Entries provided:
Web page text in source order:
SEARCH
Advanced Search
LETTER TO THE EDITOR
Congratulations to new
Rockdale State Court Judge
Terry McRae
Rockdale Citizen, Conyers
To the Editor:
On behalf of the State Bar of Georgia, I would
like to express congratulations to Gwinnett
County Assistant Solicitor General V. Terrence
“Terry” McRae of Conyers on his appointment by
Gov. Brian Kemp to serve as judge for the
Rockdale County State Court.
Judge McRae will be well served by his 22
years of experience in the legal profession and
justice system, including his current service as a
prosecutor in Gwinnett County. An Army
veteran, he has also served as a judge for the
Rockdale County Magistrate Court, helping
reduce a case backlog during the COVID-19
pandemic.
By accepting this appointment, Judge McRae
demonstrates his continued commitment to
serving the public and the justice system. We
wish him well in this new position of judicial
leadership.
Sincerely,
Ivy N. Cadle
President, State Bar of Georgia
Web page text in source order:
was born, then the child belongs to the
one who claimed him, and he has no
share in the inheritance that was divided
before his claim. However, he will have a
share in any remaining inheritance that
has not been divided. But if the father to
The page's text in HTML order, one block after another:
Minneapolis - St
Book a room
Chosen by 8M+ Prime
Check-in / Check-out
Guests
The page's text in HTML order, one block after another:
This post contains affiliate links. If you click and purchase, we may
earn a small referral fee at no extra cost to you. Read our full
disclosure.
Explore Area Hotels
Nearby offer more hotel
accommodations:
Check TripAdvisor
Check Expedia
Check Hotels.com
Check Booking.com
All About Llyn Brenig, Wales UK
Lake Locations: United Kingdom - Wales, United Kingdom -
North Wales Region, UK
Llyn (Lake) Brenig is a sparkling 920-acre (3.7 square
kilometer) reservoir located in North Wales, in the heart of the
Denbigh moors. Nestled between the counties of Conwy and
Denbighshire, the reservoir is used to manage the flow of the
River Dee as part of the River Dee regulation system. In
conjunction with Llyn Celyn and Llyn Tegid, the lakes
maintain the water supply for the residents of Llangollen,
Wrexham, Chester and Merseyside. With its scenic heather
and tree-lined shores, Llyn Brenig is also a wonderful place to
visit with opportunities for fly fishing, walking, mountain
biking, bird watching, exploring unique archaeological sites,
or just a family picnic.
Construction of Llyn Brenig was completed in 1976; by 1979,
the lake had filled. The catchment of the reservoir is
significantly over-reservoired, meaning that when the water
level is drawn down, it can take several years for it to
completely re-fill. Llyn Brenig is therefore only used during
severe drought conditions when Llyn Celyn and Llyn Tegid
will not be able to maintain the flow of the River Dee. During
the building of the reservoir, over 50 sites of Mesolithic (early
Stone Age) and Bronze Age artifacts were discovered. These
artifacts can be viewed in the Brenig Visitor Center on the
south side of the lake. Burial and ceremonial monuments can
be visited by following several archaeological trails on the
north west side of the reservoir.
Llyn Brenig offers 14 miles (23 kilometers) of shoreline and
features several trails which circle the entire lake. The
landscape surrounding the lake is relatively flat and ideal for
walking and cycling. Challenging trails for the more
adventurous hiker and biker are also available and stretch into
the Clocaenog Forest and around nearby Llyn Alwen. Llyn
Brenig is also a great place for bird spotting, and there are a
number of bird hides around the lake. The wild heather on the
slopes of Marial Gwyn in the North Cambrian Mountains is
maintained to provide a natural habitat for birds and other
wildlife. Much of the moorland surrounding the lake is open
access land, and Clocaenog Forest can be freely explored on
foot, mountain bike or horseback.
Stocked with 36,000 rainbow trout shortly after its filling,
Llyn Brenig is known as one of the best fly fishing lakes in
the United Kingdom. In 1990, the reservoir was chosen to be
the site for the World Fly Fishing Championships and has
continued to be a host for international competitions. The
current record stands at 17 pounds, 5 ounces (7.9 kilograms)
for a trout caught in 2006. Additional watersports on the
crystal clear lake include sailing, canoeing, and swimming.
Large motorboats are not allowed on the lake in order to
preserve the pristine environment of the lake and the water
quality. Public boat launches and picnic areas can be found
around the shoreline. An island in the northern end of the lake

Task requirements:
Out of the entries above, write out only the lines between the line holding "or just a family picnic." and the line holding "severe drought conditions", inclusive, each exactly as given.

Result of this exercise:
or just a family picnic.
Construction of Llyn Brenig was completed in 1976; by 1979,
the lake had filled. The catchment of the reservoir is
significantly over-reservoired, meaning that when the water
level is drawn down, it can take several years for it to
completely re-fill. Llyn Brenig is therefore only used during
severe drought conditions when Llyn Celyn and Llyn Tegid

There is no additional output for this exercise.